Song of the Dervish by Meher Murshed

Song of the Dervish by Meher Murshed

Author:Meher Murshed
Language: eng
Format: epub
ISBN: 9789386432056
Publisher: Bloomsbury Publishing
Published: 2019-12-06T00:00:00+00:00


Chapter 12

Soaring with Angels

The forbidden red ruby and song

My verses, says Amir Khusro, were on everyone’s lips. Musicians put tunes to his words; and even bent old men flew into ecstasy on hearing those melodies.
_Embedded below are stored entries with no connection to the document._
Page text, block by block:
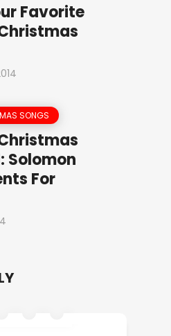
Favorite
SONGS
Solomon
For
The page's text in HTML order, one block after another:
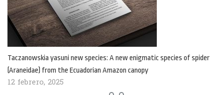
Taczanowskia yasuni new species: A new enigmatic species of spider
(Araneidae) from the Ecuadorian Amazon canopy
12 febrero, 2025
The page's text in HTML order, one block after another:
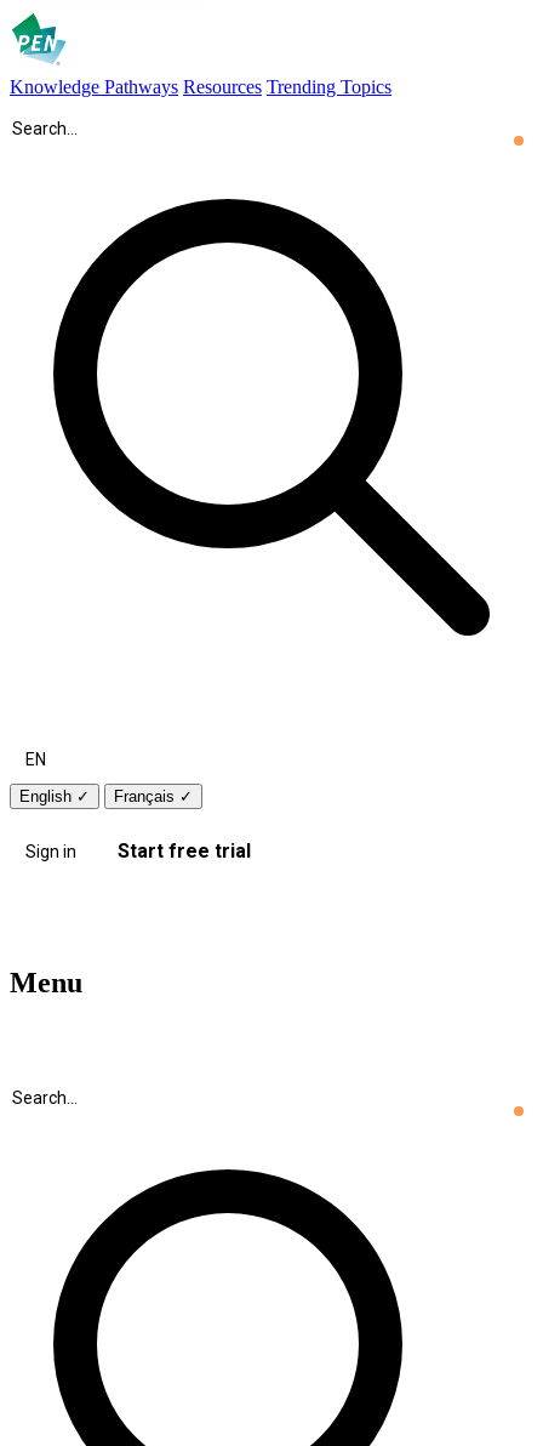
Knowledge Pathways Resources Trending Topics
EN
English ✓ Français ✓
Sign in Start free trial
Menu
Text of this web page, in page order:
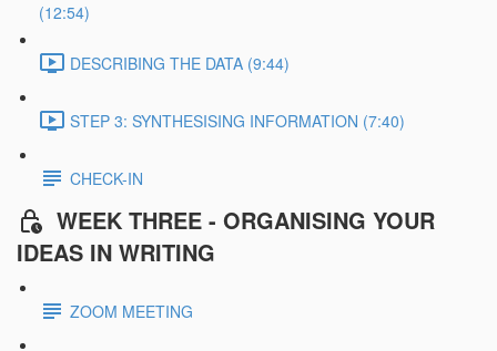
(12:54)
DESCRIBING THE DATA (9:44)
STEP 3: SYNTHESISING INFORMATION (7:40)
CHECK-IN
WEEK THREE - ORGANISING YOUR
IDEAS IN WRITING
ZOOM MEETING
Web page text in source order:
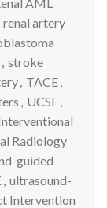
renal artery
, stroke
, TACE,
, UCSF,
Radiology
guided
, ultrasound-
Intervention
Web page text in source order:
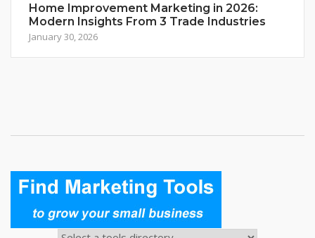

But how did this all happen? How did he blossom into this genius? Khusro’s master, Nizamuddin’s journey started when he got that call one night when he was at the mosque. He knew he had to go to Baba Farid. That meeting changed Nizamuddin’s life. He would serve the poor for the rest of his life and realise his Maker. Khusro, on the other hand, was nurtured in the home of his father, a soldier, and his grandfather, the army minister of the sultan — the shadow of the sword hung over the child’s cradle. Why did the old man with a gift for prophecy say the baby Khusro would grow into a man of words who would be two steps ahead of the poet Khaqani? A baby born to a soldier and raised by the chief of the army was more likely to wield the sword. But Khusro was different. Destiny gave him words that would take him to another world — there he would compose verse. The child was a prodigy, weaving rhyme after rhyme. The old man could see something no one could. The boy was growing up to be an artist who could paint with words, a weaver of tapestry of poems laced with Divine emotion.

There was a noble, Malik Chajju, a nephew of the sultan Balban, who was lifted into raptures on listening to Khusro’s compositions. Chajju loved the arts, and once gave away all the horses in his stable to a poet, Shamsi-e-Muin, who had sung his praises. Khusro, about 20, was too young to enter the sultan’s court, but instead, entered the services of Chajju. Times were turning. The poet was also coming to terms with the death of his maternal grandfather, Imad-ul-Mulk. The palace was in grief, the Turks were mourning and even the Brahmans were weeping. With Imad-ul-Mulk’s loss, Khusro now only had his mother. Nizamuddin still had not made the call. Chajju’s court had. And that’s where Khusro went.

Sultan Balban had become a conservative king, but his nobles were still leading the high life. The smell of perfume filled their courts and the forbidden red ruby flowed incessantly as did Khusro’s words. Chajju was happy and so was Khusro, who thrilled his master with the verses he composed. But because Balban had become stern and did not entertain revelry, the parties at these princely courts had to be held on the sly. Bughra Khan, the sultan’s son, came to one of these parties thrown by Chajju. A lover of verses himself, Bughra Khan brought along two gems of his court, the great poet, Shamsuddin Dabir whom Khusro greatly respected, and Qadi Athir.

The evening was set alight with verses; the princes were spellbound. The poets, feeding off the delirious audience, took their art to higher and higher realms.